I generate the MLS with the 'testgen' utility, and an input file like this:
mls 0 35 10010000000000000000 0.25 0
The length might be overkill, a shorter sequence could still give good enough results. The last two numbers are the amplitude on each channel, so, in this example, only the left channel is driven. The volume is set such that a 0 dBFS tone produces ~1 Vrms output level, which translates to about 100 dB SPL with the headphones tested. So, the SPL of the MLS is roughly 90 dB. It is not shown here, but I also include two long sine sweeps (for 90 and 100 dB SPL) that can be analyzed with 'thd_test' for THD vs. frequency plots and cleaner (less noisy than with MLS) frequency response.

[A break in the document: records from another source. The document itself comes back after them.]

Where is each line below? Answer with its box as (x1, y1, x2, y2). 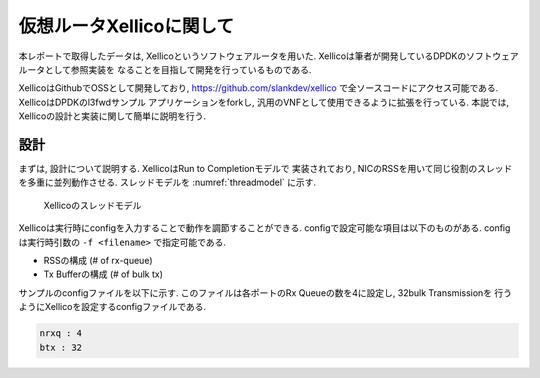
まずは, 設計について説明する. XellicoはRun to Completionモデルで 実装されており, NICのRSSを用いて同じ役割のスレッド (18, 163, 513, 175)
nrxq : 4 (39, 328, 83, 339)
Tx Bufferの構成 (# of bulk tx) (43, 268, 164, 280)
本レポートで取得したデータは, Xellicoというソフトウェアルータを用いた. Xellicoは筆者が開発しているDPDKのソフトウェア (18, 50, 519, 62)
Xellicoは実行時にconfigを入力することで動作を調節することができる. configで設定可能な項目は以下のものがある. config (18, 222, 511, 234)
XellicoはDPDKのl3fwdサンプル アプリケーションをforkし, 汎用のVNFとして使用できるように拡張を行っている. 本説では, (18, 96, 510, 108)
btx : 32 (39, 341, 83, 353)
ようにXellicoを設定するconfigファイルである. (18, 301, 207, 313)
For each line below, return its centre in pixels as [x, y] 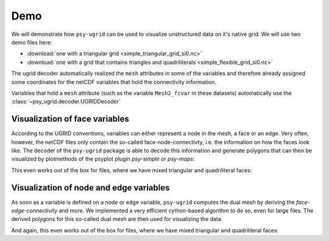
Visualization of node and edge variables [90, 188]
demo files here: [32, 42]
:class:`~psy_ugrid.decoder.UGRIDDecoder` [66, 102]
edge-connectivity [34, 211]
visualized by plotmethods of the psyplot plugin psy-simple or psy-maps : [103, 159]
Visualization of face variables [70, 119]
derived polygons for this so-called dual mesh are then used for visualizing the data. [117, 219]
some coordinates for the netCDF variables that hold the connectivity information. [114, 82]
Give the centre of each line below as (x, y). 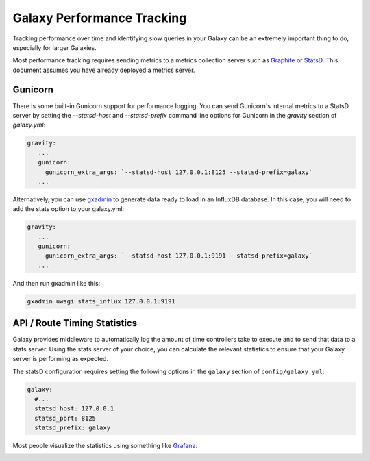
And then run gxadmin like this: (57, 283)
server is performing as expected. (61, 359)
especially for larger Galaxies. (54, 47)
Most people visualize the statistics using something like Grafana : (105, 446)
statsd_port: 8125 (65, 418)
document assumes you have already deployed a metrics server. (104, 70)
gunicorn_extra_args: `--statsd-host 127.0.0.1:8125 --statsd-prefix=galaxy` (179, 172)
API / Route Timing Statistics (75, 323)
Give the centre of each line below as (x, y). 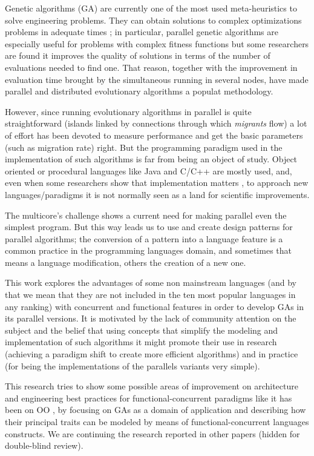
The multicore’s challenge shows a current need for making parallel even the (146, 215)
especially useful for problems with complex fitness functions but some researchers (157, 43)
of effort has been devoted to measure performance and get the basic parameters (154, 135)
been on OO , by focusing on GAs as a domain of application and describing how (155, 410)
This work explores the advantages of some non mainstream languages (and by (151, 283)
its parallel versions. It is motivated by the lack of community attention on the (151, 318)
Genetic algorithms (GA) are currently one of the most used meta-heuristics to (151, 8)
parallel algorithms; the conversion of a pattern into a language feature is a (144, 238)
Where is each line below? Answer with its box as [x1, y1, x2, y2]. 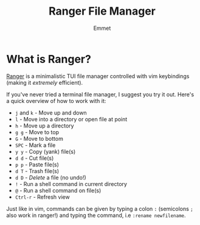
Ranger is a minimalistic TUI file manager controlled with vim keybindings [6, 72, 190, 80]
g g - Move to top [15, 128, 60, 135]
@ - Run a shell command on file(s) [15, 187, 102, 194]
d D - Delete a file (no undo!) [15, 174, 86, 181]
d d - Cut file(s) [15, 154, 54, 162]
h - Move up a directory [15, 122, 74, 129]
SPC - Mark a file [15, 141, 56, 149]
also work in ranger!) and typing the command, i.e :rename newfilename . [6, 212, 187, 219]
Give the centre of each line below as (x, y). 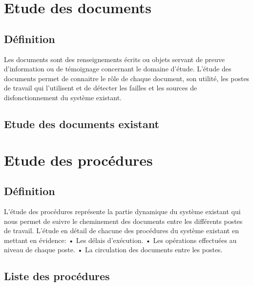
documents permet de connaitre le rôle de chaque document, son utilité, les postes (127, 78)
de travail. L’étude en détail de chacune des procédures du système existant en (121, 231)
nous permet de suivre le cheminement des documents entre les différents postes (123, 221)
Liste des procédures (57, 276)
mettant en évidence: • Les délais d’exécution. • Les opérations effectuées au (120, 240)
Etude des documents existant (82, 123)
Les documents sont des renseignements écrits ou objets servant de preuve (115, 59)
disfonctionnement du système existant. (63, 97)
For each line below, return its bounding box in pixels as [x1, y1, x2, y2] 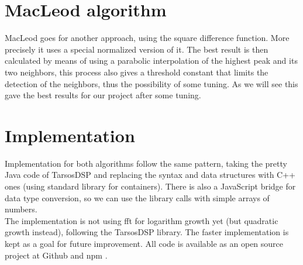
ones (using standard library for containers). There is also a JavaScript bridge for [5, 180, 296, 192]
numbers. [5, 203, 37, 215]
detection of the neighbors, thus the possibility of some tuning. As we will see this [5, 77, 298, 90]
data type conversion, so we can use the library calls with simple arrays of [5, 191, 270, 204]
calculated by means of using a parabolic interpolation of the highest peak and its [5, 54, 298, 67]
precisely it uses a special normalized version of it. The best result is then [5, 43, 268, 55]
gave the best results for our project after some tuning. [5, 89, 201, 101]
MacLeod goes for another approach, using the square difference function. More [5, 32, 290, 44]
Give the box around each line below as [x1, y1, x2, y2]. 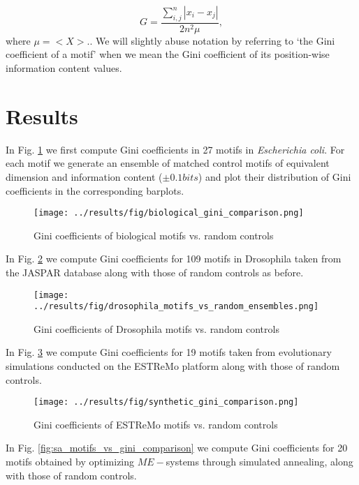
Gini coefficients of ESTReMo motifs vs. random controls [34, 417, 278, 431]
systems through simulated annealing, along [166, 454, 353, 469]
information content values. [6, 61, 122, 75]
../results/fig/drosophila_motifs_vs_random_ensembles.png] [34, 301, 319, 312]
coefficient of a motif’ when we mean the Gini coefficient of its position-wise [6, 47, 330, 61]
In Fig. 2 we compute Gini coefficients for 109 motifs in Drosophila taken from [6, 251, 342, 266]
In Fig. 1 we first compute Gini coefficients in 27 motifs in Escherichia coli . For [6, 142, 345, 156]
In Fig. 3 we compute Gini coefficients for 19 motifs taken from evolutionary [6, 345, 332, 359]
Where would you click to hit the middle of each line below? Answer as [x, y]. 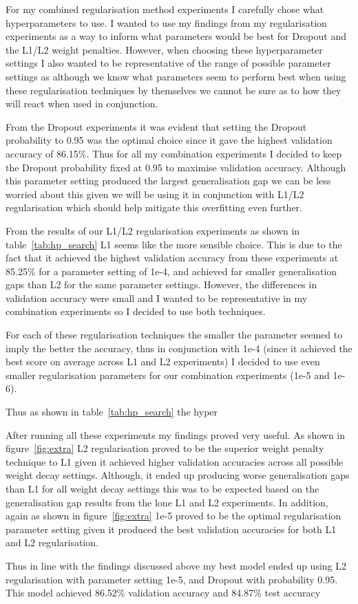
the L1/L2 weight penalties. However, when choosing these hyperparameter [164, 49]
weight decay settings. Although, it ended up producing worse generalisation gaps [178, 475]
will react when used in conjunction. [82, 104]
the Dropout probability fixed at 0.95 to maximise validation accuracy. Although [176, 167]
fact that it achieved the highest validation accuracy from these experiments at [172, 258]
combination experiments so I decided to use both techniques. [136, 311]
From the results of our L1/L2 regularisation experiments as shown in [153, 230]
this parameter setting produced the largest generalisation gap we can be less [168, 181]
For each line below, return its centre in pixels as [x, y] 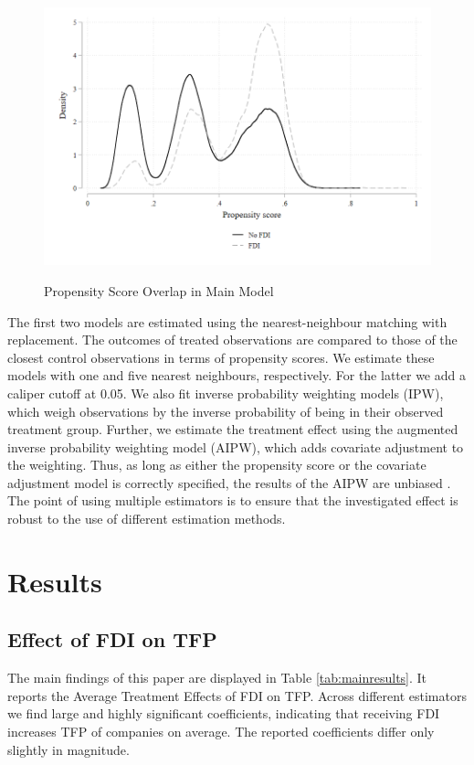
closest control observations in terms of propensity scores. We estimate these [221, 357]
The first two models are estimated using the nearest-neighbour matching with [227, 321]
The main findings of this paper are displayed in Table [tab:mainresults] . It [217, 678]
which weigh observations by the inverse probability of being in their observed [226, 411]
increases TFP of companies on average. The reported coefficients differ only [221, 732]
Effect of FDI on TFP [112, 639]
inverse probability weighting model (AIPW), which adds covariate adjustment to [236, 446]
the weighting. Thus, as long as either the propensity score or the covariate [217, 465]
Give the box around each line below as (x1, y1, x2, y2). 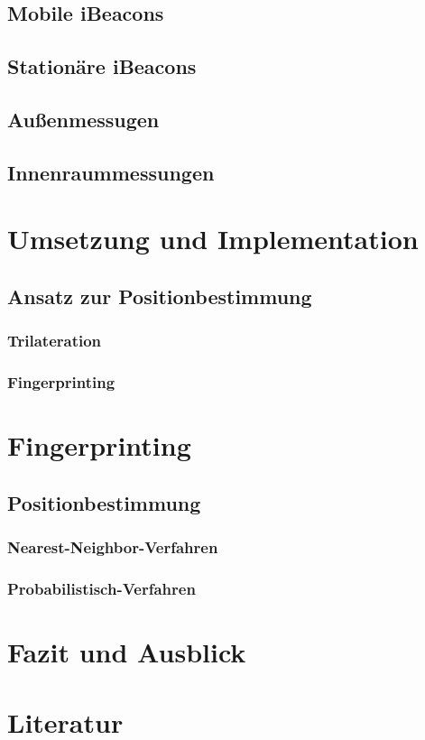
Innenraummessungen (7, 158, 215, 186)
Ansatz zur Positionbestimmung (7, 282, 312, 310)
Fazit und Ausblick (7, 634, 246, 670)
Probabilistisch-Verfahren (7, 577, 196, 599)
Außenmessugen (7, 105, 160, 133)
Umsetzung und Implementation (7, 220, 419, 257)
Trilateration (7, 329, 102, 352)
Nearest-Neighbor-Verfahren (7, 536, 218, 559)
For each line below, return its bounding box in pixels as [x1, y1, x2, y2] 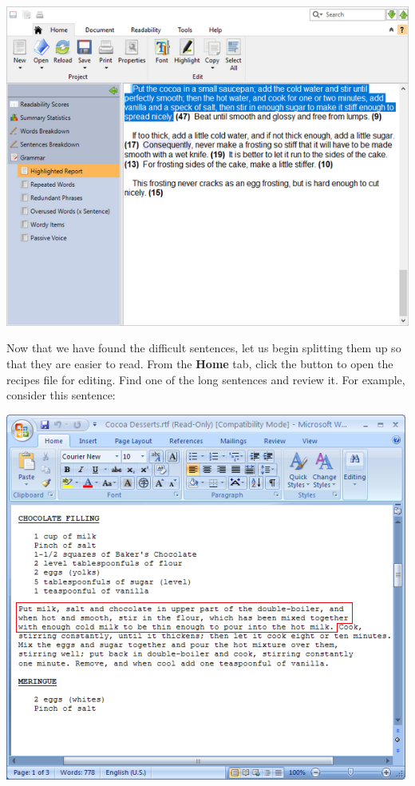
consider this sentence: [6, 387, 116, 403]
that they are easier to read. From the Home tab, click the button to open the [6, 355, 393, 372]
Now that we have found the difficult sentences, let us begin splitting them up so [6, 339, 401, 356]
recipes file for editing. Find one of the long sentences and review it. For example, [6, 371, 405, 387]
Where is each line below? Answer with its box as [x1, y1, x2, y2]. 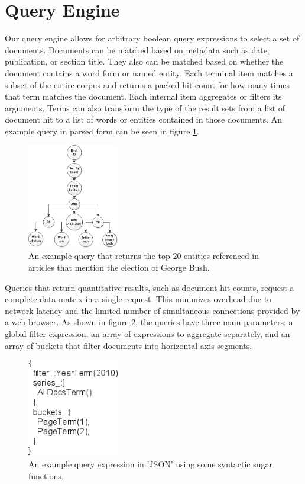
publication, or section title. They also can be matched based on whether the [5, 55, 284, 68]
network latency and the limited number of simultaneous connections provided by [5, 304, 300, 316]
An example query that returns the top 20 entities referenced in [28, 249, 259, 262]
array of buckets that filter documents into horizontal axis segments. [5, 339, 252, 351]
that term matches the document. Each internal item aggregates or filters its [5, 90, 282, 102]
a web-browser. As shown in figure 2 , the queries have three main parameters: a [5, 316, 293, 328]
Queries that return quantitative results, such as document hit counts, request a [5, 281, 294, 293]
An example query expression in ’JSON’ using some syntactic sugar [28, 458, 272, 470]
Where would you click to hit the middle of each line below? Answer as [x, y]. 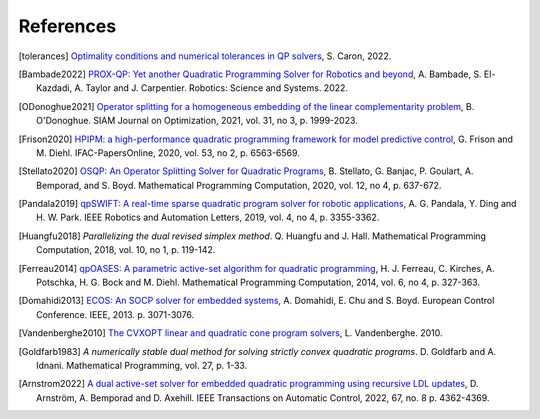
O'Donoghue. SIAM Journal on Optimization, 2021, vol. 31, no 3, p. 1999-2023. [197, 121]
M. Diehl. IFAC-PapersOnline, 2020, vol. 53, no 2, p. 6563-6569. [168, 152]
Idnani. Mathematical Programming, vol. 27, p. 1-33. [142, 365]
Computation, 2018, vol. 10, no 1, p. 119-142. [126, 250]
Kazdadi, [54, 88]
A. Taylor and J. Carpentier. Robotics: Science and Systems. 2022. [211, 88]
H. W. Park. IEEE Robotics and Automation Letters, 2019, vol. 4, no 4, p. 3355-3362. [208, 217]
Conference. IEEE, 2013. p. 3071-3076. [115, 314]
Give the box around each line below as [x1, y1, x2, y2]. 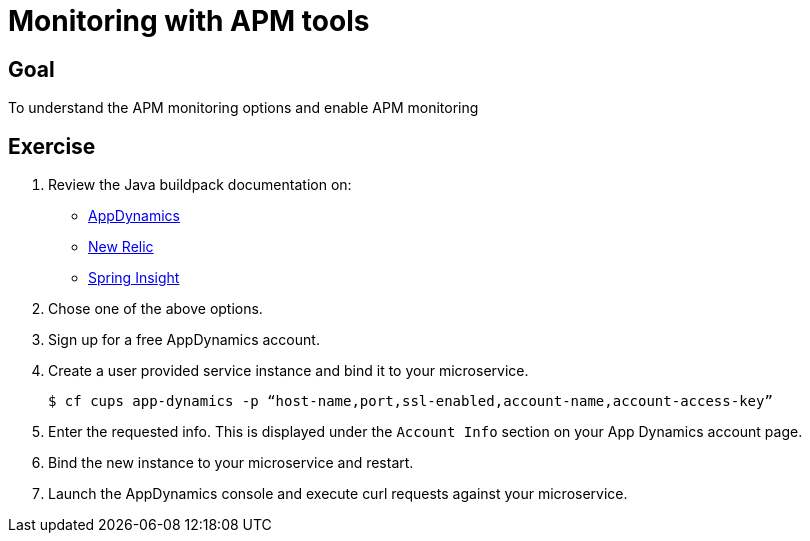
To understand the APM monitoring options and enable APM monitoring [8, 99, 479, 117]
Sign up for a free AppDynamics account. [48, 331, 320, 349]
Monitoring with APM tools [8, 4, 370, 38]
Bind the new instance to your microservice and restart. [48, 454, 414, 472]
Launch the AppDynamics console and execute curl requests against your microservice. [48, 485, 628, 503]
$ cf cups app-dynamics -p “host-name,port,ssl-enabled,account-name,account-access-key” [48, 393, 773, 410]
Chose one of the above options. [48, 300, 263, 318]
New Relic [88, 238, 154, 256]
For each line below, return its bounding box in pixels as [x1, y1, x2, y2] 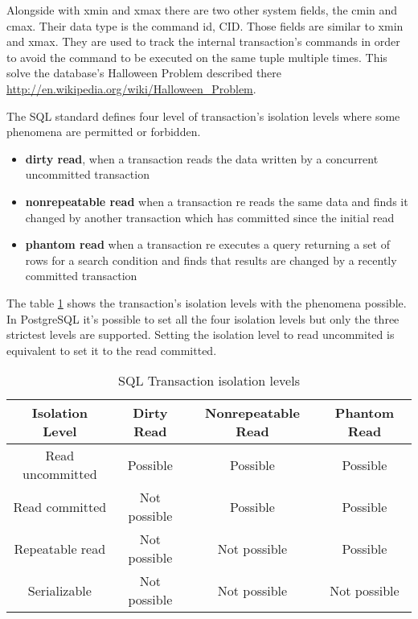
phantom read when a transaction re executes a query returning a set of [25, 236, 390, 253]
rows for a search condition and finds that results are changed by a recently [25, 251, 397, 268]
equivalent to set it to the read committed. [6, 341, 217, 358]
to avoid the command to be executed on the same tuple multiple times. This [6, 48, 387, 65]
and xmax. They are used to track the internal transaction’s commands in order [6, 33, 400, 50]
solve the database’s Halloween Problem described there [6, 64, 282, 81]
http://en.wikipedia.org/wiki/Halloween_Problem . [6, 80, 256, 97]
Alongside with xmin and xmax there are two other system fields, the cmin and [6, 2, 398, 18]
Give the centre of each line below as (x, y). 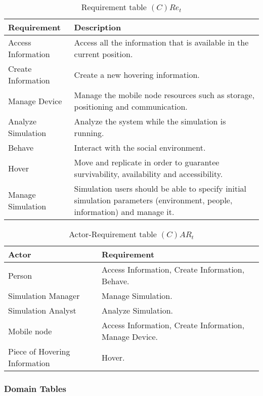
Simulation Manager (44, 296)
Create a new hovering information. (137, 74)
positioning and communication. (131, 106)
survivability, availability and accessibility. (148, 174)
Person (20, 275)
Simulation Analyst (42, 310)
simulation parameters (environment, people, (153, 200)
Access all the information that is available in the (161, 42)
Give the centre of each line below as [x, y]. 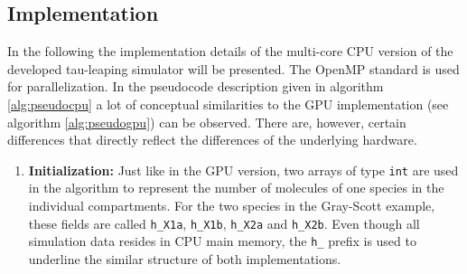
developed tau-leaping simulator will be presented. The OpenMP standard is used [233, 68]
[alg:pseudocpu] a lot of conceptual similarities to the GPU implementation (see [228, 104]
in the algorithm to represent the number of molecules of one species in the [236, 188]
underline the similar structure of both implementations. [185, 258]
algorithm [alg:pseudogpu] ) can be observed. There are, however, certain [207, 122]
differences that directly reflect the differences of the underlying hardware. [212, 140]
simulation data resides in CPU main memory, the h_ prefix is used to [222, 241]
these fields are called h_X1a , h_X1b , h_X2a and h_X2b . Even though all [224, 223]
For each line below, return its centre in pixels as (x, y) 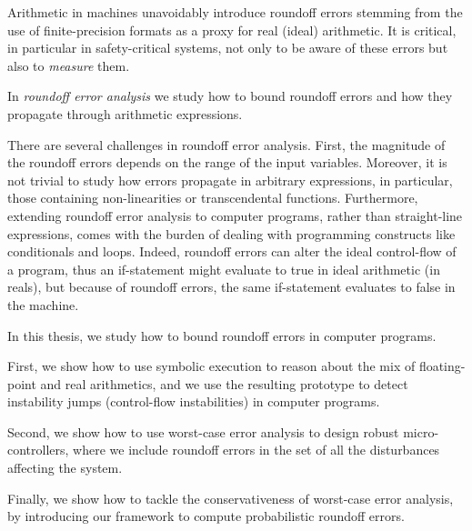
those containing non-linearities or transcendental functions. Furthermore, (213, 198)
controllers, (38, 450)
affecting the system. (65, 468)
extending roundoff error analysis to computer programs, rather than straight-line (235, 215)
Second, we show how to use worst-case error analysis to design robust (203, 431)
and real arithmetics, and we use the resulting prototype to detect (224, 383)
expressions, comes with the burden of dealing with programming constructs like (231, 233)
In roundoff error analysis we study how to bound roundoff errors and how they (230, 96)
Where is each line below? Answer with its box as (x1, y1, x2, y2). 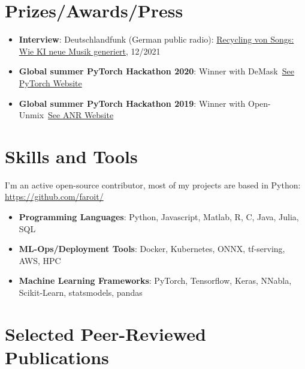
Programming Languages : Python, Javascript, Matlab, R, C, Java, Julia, (19, 211, 299, 223)
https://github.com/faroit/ (5, 190, 104, 203)
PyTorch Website (19, 76, 82, 89)
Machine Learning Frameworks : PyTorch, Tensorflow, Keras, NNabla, (19, 274, 292, 287)
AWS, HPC (19, 254, 61, 266)
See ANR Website (48, 109, 114, 121)
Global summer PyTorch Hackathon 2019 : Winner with (19, 97, 246, 109)
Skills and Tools (5, 143, 138, 168)
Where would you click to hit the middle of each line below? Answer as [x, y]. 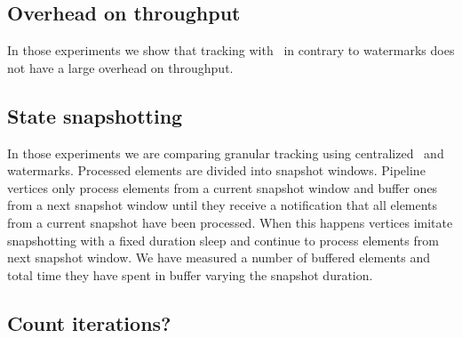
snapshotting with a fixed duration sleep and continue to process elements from [223, 240]
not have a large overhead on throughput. [120, 67]
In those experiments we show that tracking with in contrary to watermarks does [231, 50]
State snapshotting [95, 115]
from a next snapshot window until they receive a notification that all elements [223, 205]
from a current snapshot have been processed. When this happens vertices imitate [230, 222]
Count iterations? [89, 322]
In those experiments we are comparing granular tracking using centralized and [226, 153]
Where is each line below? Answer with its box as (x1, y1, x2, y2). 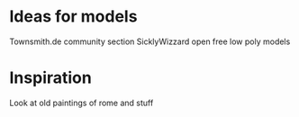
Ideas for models (9, 6, 138, 27)
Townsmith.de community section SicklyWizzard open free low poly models (9, 36, 291, 47)
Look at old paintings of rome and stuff (9, 97, 154, 108)
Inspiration (9, 67, 92, 88)
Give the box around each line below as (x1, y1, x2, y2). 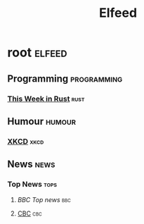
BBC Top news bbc (17, 195, 72, 204)
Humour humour (7, 115, 76, 127)
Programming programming (7, 73, 123, 85)
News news (7, 158, 55, 170)
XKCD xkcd (7, 136, 44, 146)
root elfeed (7, 44, 67, 61)
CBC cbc (17, 209, 42, 218)
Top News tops (7, 180, 58, 189)
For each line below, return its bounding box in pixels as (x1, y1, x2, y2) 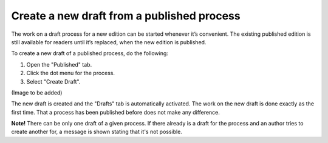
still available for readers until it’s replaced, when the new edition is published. (11, 38, 207, 45)
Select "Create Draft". (26, 78, 81, 85)
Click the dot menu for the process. (26, 70, 115, 77)
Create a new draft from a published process (11, 9, 241, 22)
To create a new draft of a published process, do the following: (11, 50, 168, 57)
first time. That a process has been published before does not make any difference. (11, 108, 220, 116)
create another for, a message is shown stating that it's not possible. (11, 128, 182, 136)
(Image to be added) (11, 88, 63, 96)
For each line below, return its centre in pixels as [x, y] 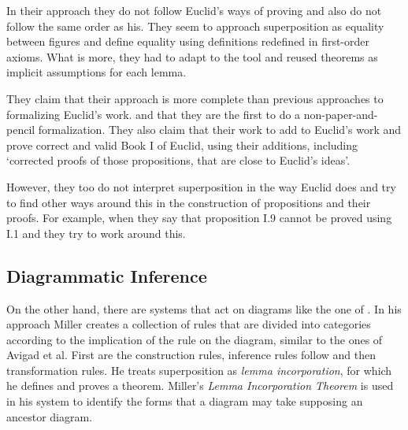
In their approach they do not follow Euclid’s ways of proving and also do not [194, 10]
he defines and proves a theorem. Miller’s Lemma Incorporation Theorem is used [200, 386]
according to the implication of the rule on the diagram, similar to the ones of [195, 339]
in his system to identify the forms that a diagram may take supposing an [185, 401]
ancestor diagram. [50, 416]
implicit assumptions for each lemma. [96, 72]
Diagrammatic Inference [107, 275]
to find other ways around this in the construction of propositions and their [189, 202]
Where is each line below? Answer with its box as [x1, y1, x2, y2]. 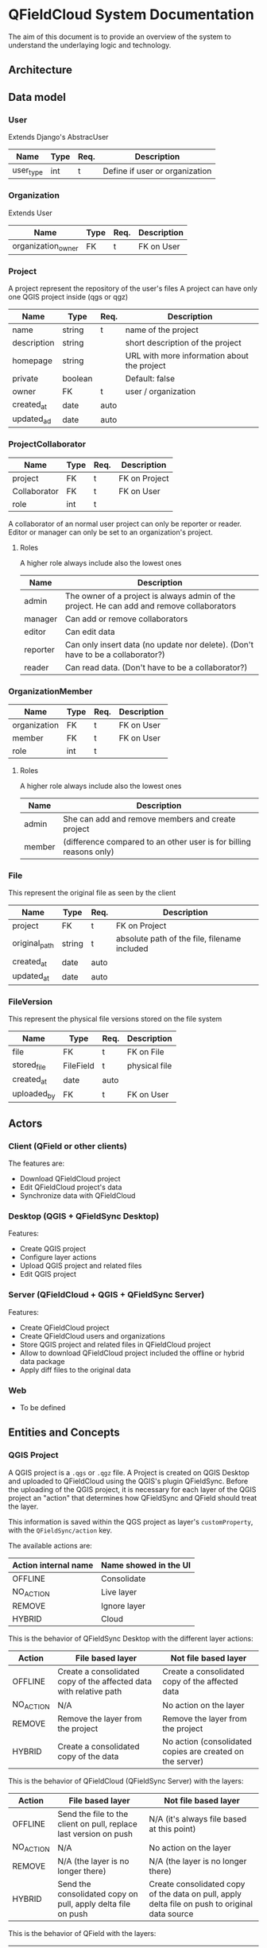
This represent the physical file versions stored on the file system [8, 1014, 222, 1023]
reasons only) [63, 846, 115, 857]
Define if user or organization [103, 165, 212, 176]
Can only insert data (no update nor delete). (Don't [64, 639, 254, 650]
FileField [63, 1060, 95, 1071]
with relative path [57, 1686, 122, 1697]
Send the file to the [57, 1809, 129, 1820]
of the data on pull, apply [149, 1888, 242, 1900]

The following command then creates the test signal in WAV format:
testgen mls.txt mls.wav 96000 16
The next (and most difficult) step is to actually perform the measurement. Here, I used a Behringer ECM8000 microphone temporarily turned into an ear bud (that also has a useful side effect of blocking the loud test signals), but this method has poor and inconsistent frequency response in the treble range, and is not really suitable for any serious measurements above a couple kHz. The ECM8000 is rather noisy as well. The microphone is connected to a DIY pre-amplifier and 24V phantom power supply, and finally to the line input of the same sound card that was used for playback as well. If the DAC and ADC were not on the same device, then further measurements (using a constant frequency tone and the 'sinetest' utility) would be needed for correcting the clock frequency mismatch.
Once the recording is done, the impulse response(s) can be extracted from the MLS with
convolve mls.wav ir.wav 10010000000000000000 -inv=1
The sample rate correction factor measured with 'sinetest' could be added with the -m parameter if it was necessary, but with a complex test file containing multiple signals it is better to resample and synchronize it with 'resample'. Since the ADC and DAC shared the same clock here, no correction was needed.
The impulse response file is then edited as described above to remove the unneeded parts.